What is being asked ▸ Your output should be everything below from the line containing "For each line below, return its centre" down to the line containing "separated list of", both ends included, copied exactly, with pictures left out.

Data shown ▸
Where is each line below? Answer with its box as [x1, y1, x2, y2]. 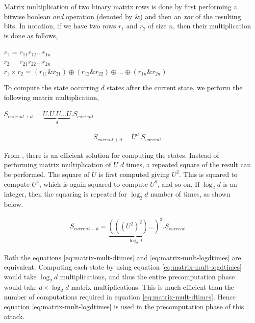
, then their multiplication [173, 21, 251, 31]
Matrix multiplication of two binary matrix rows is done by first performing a [4, 1, 237, 11]
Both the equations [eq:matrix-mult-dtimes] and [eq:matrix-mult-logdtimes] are [4, 252, 241, 262]
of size [148, 21, 167, 31]
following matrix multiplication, [4, 92, 99, 102]
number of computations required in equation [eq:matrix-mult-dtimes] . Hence [4, 292, 236, 302]
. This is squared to [179, 169, 238, 179]
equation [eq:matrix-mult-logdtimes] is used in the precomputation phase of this [4, 301, 244, 312]
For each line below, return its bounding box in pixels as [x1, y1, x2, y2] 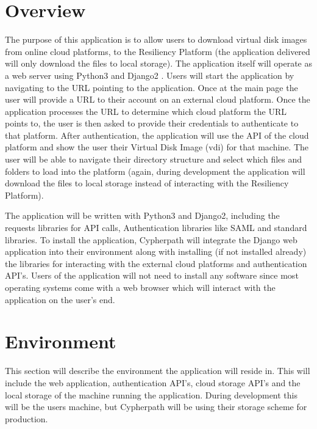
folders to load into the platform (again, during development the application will [5, 164, 305, 177]
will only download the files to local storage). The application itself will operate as [5, 57, 312, 70]
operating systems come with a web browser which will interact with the [5, 281, 276, 293]
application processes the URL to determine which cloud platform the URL [5, 105, 287, 117]
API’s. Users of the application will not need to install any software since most [5, 269, 299, 282]
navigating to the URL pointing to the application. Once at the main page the [5, 81, 298, 94]
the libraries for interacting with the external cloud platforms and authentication [5, 257, 307, 269]
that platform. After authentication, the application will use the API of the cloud [5, 128, 309, 141]
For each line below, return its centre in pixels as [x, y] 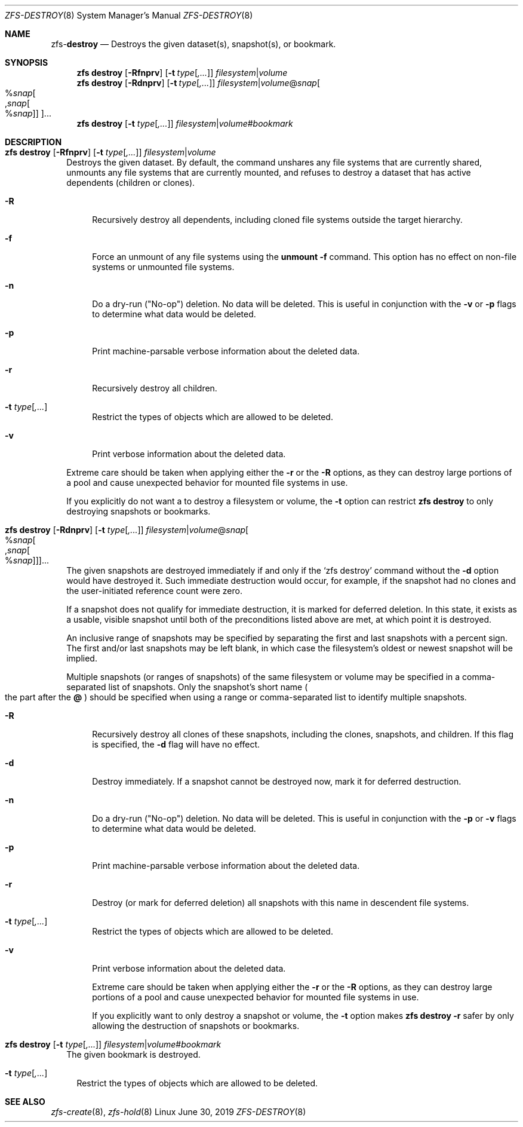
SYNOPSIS [27, 62]
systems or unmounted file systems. [163, 267]
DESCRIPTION [33, 142]
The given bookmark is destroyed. [133, 1054]
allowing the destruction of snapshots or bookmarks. [196, 1026]
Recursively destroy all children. [155, 388]
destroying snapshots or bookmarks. [139, 511]
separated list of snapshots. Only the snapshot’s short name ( [187, 687]
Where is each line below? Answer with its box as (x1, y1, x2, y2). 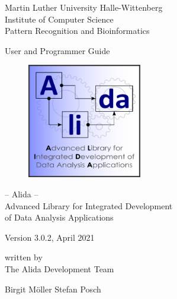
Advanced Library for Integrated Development (5, 199, 173, 212)
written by (5, 251, 43, 263)
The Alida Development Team (5, 262, 114, 275)
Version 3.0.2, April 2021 (5, 231, 95, 243)
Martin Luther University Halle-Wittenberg (5, 1, 163, 13)
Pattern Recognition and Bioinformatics (5, 24, 150, 37)
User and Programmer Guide (5, 44, 110, 56)
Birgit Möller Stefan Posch (5, 282, 101, 295)
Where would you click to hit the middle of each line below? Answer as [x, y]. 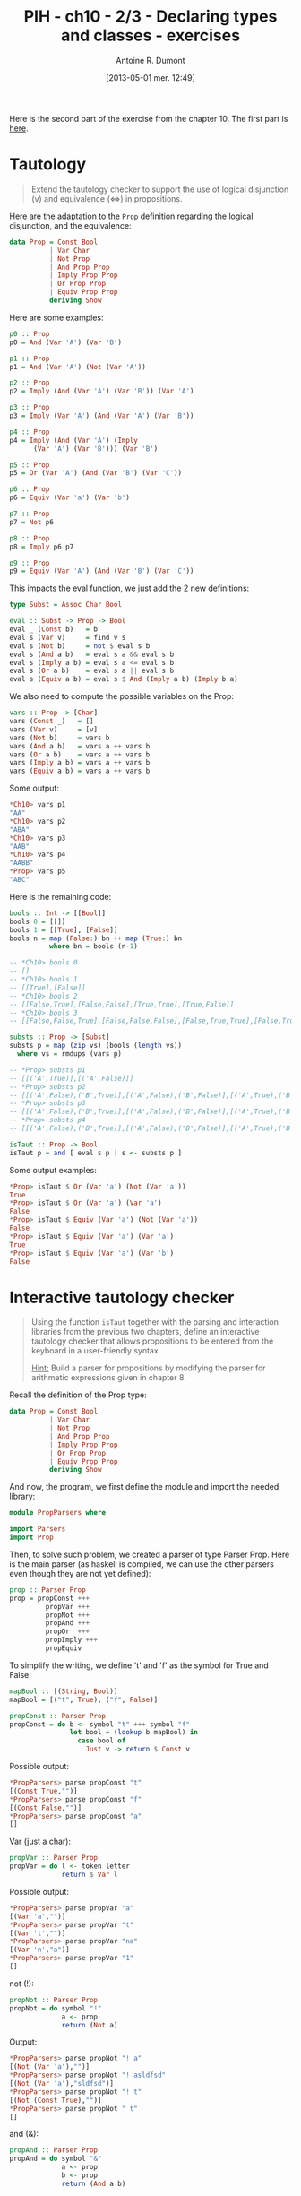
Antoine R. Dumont [150, 60]
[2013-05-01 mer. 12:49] [150, 77]
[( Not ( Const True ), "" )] [56, 2100]
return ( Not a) [90, 2025]
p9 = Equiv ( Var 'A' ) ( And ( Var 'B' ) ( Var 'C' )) [102, 571]
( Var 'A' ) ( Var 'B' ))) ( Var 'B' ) [95, 449]
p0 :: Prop [30, 333]
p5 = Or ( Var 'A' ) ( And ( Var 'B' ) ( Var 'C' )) [96, 473]
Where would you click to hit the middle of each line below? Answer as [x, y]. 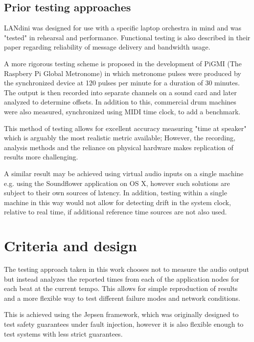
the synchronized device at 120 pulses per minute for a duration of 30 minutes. [122, 83]
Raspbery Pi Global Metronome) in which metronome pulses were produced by [123, 73]
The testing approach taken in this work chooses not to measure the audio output [127, 269]
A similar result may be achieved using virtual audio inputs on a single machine [124, 173]
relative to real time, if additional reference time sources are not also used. [115, 212]
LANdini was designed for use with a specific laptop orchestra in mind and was [123, 28]
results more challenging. [41, 157]
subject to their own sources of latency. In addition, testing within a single [115, 193]
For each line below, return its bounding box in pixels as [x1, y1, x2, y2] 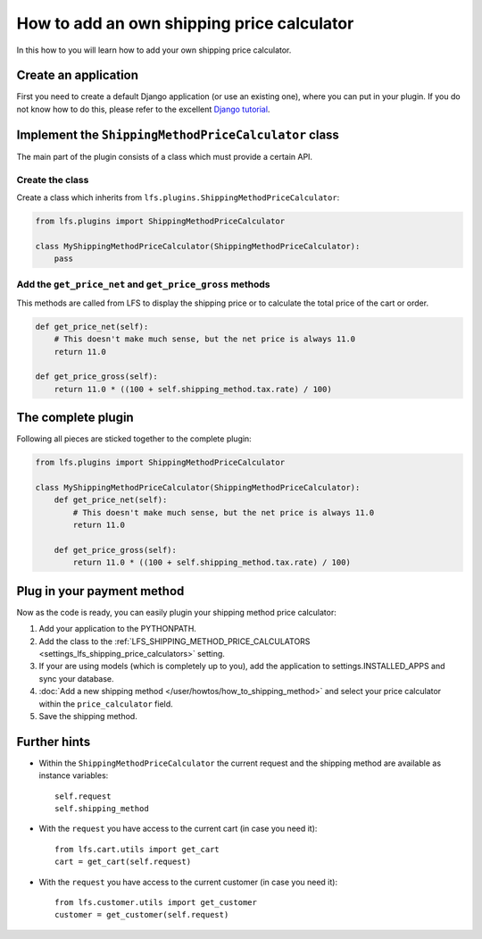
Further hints [16, 734, 91, 750]
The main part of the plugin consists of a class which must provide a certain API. [16, 151, 312, 162]
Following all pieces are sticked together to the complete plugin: [16, 433, 252, 444]
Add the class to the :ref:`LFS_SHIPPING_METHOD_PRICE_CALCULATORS [38, 635, 311, 647]
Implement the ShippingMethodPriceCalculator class [16, 127, 339, 142]
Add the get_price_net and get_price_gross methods [16, 278, 271, 290]
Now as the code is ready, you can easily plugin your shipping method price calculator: [16, 607, 337, 617]
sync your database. [38, 673, 115, 683]
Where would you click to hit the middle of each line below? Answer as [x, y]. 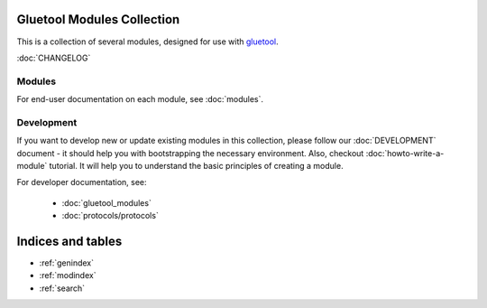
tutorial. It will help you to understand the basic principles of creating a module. [196, 165]
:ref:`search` [62, 288]
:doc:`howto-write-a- [405, 153]
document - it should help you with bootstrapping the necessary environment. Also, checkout [190, 153]
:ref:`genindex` [67, 263]
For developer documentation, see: [82, 182]
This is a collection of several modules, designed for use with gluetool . [147, 42]
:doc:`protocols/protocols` [110, 216]
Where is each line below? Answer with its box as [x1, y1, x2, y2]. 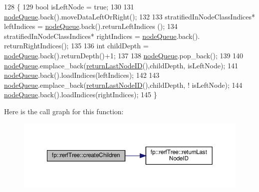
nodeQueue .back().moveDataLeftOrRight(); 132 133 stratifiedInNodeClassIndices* [4, 11, 256, 21]
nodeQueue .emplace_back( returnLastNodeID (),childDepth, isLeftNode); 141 [4, 60, 238, 70]
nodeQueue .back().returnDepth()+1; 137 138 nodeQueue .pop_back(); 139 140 [4, 50, 244, 60]
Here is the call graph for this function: [4, 106, 124, 116]
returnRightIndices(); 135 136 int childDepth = [4, 40, 149, 51]
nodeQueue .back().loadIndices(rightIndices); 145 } [4, 89, 157, 100]
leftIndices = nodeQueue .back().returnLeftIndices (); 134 [4, 21, 178, 31]
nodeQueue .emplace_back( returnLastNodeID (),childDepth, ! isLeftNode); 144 [4, 79, 243, 90]

Solution to the problem ▸
For each line below, return its centre in pixels as [x, y] 
SYNOPSIS [27, 62]
systems or unmounted file systems. [163, 267]
DESCRIPTION [33, 142]
The given bookmark is destroyed. [133, 1054]
allowing the destruction of snapshots or bookmarks. [196, 1026]
Recursively destroy all children. [155, 388]
destroying snapshots or bookmarks. [139, 511]
separated list of snapshots. Only the snapshot’s short name ( [187, 687]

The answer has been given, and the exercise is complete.